WHAT IS EXPECTED: How many of the lines below include the word "your"? Only the number should be given.

MATERIAL SHOWN:
^^^^^^^^^^^^^^^^

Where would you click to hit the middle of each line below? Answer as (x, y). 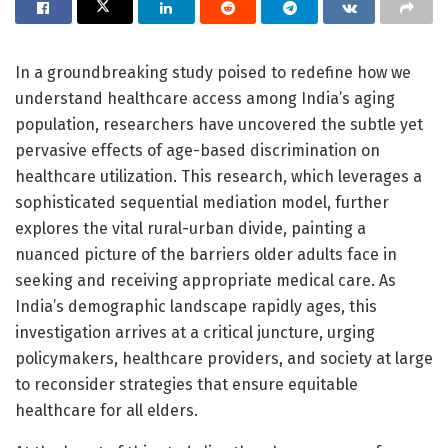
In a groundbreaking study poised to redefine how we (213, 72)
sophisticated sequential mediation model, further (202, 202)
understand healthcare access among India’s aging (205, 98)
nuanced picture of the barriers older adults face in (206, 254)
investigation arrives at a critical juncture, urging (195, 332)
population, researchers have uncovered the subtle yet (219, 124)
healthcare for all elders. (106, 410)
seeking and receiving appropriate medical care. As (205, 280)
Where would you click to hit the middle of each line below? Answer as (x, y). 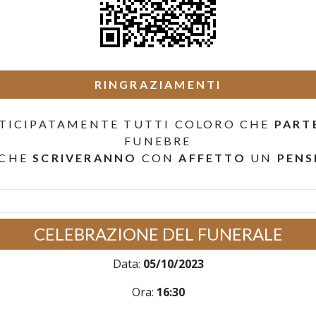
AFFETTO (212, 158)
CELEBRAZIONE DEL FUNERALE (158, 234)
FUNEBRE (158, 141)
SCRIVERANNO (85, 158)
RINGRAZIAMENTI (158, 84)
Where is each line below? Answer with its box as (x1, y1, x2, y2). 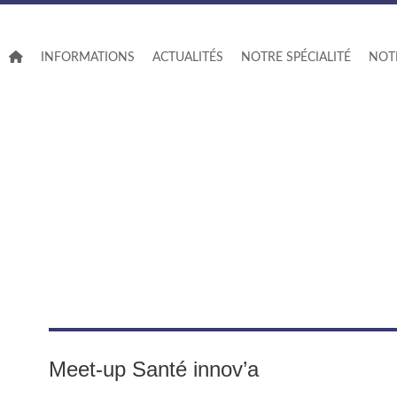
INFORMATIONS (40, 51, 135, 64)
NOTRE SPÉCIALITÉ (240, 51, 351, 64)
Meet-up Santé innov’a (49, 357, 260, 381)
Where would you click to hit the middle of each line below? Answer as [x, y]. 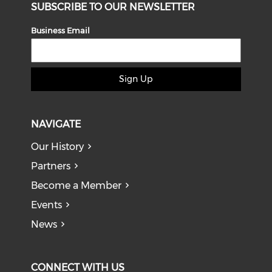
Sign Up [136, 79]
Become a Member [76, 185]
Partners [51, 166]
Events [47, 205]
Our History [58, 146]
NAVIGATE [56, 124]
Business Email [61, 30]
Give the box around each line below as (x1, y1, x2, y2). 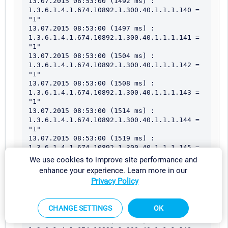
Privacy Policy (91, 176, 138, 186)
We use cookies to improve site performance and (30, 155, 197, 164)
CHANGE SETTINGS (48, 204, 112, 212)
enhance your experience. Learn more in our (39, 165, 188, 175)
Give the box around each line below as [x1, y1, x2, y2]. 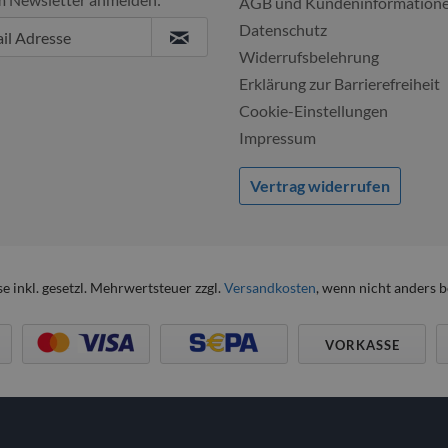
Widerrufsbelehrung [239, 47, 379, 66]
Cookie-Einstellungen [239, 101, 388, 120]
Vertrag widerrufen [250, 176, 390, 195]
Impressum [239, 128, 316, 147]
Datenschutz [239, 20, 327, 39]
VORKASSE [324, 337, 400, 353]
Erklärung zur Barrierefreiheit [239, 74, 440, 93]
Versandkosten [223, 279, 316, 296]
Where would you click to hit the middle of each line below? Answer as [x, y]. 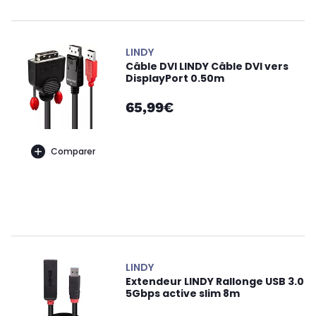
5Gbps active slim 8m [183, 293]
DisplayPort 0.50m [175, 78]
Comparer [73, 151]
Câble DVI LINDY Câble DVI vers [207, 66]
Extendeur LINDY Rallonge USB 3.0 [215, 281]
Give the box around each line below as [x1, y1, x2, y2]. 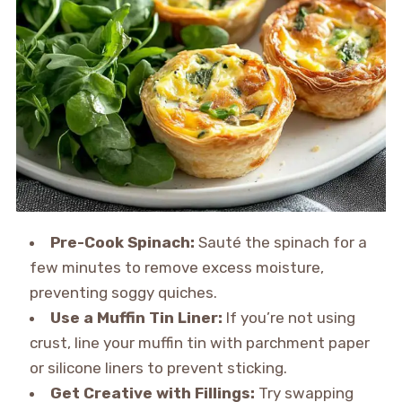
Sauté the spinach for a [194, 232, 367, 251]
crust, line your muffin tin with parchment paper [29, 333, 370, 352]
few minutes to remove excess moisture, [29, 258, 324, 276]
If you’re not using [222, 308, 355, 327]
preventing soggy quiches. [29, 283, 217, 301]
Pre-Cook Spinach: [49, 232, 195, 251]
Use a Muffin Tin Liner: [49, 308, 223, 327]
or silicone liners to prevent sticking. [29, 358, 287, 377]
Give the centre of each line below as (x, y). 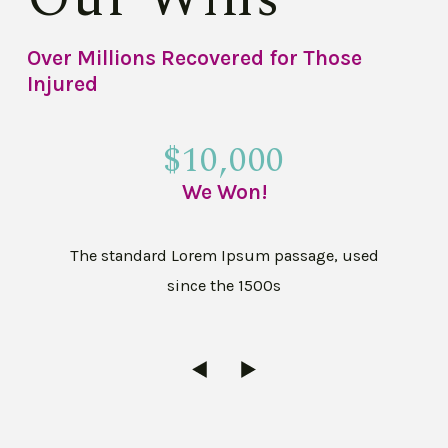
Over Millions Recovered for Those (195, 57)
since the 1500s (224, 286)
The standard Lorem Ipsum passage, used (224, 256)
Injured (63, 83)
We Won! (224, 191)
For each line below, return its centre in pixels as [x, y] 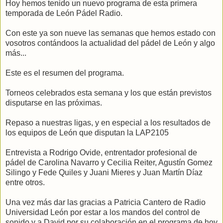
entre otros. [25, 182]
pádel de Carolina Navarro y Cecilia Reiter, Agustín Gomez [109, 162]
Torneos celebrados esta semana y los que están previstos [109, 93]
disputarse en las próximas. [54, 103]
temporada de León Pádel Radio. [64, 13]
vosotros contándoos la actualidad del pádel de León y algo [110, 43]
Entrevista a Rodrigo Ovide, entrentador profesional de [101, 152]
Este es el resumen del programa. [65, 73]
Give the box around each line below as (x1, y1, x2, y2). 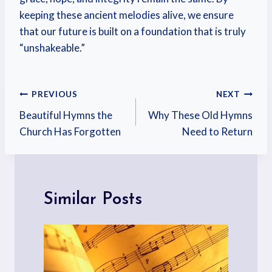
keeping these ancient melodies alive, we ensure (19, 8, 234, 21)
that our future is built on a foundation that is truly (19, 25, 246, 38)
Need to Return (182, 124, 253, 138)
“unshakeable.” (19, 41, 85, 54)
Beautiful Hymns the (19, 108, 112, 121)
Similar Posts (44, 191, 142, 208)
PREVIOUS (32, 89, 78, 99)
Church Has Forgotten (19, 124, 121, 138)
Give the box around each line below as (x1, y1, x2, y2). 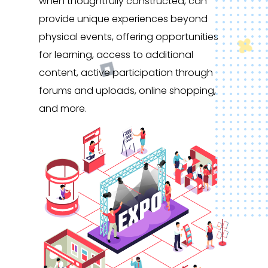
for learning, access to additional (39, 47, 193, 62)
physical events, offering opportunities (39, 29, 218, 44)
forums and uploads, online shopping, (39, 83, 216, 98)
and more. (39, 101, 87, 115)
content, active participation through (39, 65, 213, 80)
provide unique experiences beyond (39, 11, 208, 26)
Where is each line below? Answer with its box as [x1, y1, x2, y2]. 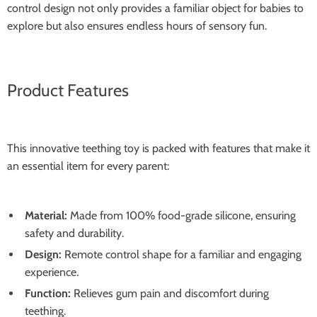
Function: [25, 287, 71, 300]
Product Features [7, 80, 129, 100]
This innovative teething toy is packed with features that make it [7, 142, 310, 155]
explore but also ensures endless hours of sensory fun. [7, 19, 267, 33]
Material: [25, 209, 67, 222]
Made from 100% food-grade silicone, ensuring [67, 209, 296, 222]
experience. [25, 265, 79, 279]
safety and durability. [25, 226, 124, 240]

^^^^^^^^^^^^^^^^

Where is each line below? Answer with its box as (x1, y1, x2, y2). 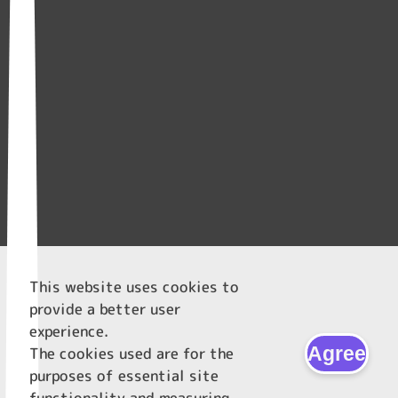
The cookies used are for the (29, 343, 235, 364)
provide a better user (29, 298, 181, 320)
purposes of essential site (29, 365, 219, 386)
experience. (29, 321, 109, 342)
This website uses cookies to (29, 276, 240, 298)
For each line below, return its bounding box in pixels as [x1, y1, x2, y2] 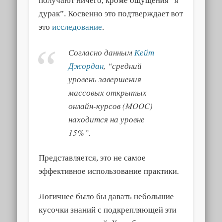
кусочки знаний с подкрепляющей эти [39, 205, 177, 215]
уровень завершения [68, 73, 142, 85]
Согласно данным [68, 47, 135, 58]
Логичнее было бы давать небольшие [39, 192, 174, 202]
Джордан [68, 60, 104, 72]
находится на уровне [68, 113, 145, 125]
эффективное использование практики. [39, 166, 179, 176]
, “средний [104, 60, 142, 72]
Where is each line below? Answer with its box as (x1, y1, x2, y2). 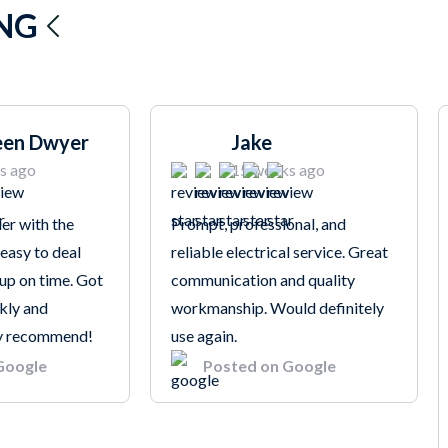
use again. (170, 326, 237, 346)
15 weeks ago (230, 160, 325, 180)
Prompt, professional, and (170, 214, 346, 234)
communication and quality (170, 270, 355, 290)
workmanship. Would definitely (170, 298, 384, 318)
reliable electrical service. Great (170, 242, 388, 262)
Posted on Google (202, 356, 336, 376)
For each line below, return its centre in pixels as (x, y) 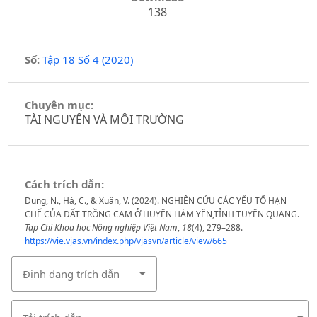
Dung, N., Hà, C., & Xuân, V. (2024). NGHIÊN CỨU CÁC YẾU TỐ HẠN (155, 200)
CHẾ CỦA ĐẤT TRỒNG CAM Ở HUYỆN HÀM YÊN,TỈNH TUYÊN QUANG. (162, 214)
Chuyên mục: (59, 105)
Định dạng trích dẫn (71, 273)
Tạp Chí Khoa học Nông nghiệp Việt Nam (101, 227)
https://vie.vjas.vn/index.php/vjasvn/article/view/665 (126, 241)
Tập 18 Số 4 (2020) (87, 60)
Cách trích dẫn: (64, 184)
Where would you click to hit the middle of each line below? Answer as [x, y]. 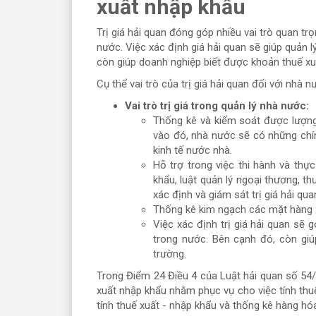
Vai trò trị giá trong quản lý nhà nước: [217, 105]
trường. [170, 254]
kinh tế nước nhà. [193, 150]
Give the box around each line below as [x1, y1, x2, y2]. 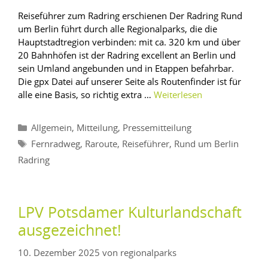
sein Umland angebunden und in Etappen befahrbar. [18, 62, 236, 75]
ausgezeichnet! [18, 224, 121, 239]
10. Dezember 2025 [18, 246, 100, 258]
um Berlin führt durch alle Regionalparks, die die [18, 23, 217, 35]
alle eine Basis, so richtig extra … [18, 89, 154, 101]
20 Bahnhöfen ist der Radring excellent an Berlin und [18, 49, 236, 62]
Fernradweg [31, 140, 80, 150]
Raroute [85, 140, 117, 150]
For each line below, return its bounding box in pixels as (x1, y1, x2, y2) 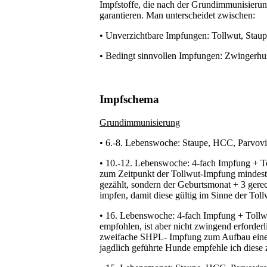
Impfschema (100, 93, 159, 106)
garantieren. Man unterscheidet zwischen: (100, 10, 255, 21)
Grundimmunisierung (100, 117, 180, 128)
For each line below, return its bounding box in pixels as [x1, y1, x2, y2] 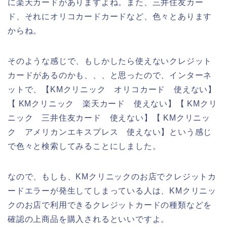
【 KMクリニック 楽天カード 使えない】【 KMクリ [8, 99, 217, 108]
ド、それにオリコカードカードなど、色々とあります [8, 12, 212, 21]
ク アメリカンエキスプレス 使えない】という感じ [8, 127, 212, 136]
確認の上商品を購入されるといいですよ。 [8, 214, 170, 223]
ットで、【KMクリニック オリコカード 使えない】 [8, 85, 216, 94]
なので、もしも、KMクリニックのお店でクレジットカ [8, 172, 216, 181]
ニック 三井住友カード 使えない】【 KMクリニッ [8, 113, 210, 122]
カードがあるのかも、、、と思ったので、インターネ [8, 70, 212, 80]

^^^^^^^^^^^^^^^^

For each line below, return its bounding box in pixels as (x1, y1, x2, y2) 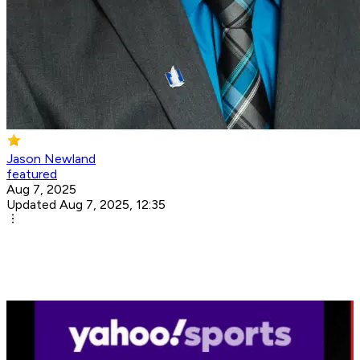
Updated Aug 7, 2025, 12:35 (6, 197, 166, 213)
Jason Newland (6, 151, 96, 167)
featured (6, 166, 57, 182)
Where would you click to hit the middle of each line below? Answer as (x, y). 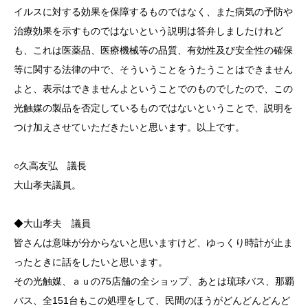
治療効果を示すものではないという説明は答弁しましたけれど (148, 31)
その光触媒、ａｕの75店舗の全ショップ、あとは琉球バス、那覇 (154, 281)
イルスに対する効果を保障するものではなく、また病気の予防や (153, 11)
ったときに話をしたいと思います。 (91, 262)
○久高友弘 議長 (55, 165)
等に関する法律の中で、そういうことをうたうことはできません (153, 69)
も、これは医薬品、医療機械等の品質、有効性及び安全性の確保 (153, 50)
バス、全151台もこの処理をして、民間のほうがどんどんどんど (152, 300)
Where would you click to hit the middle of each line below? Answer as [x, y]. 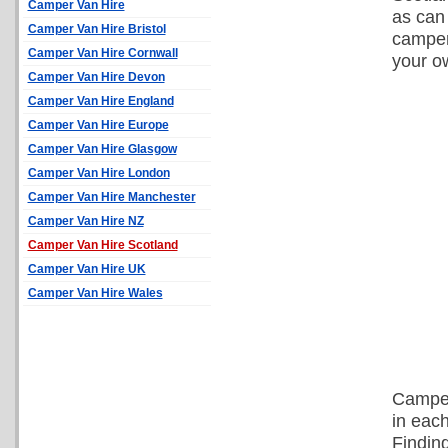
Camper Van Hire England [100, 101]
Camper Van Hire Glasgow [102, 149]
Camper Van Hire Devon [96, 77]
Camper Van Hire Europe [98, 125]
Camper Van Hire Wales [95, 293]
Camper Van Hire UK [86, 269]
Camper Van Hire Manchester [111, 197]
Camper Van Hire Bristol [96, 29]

^^^^^^^^^^^^^^^^

ANSWER: 2